What to do:
The data below should be copied out exactly, with its pictures omitted.

Excerpts from a dataset:

•••

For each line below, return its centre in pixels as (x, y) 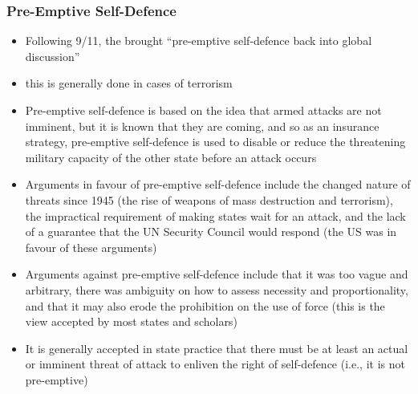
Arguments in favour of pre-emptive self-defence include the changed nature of (218, 184)
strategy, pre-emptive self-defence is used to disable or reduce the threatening (215, 142)
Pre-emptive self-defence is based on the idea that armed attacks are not (203, 110)
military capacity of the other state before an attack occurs (171, 157)
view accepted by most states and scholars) (131, 321)
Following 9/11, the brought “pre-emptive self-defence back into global (199, 41)
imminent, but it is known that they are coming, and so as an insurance (202, 126)
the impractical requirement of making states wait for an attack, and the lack (215, 215)

•••

Written answer:
For each line below, return its centre in pixels as (x, y) 
Arguments in favour of pre-emptive self-defence include the changed nature of (218, 184)
strategy, pre-emptive self-defence is used to disable or reduce the threatening (215, 142)
Pre-emptive self-defence is based on the idea that armed attacks are not (203, 110)
military capacity of the other state before an attack occurs (171, 157)
view accepted by most states and scholars) (131, 321)
Following 9/11, the brought “pre-emptive self-defence back into global (199, 41)
imminent, but it is known that they are coming, and so as an insurance (202, 126)
the impractical requirement of making states wait for an attack, and the lack (215, 215)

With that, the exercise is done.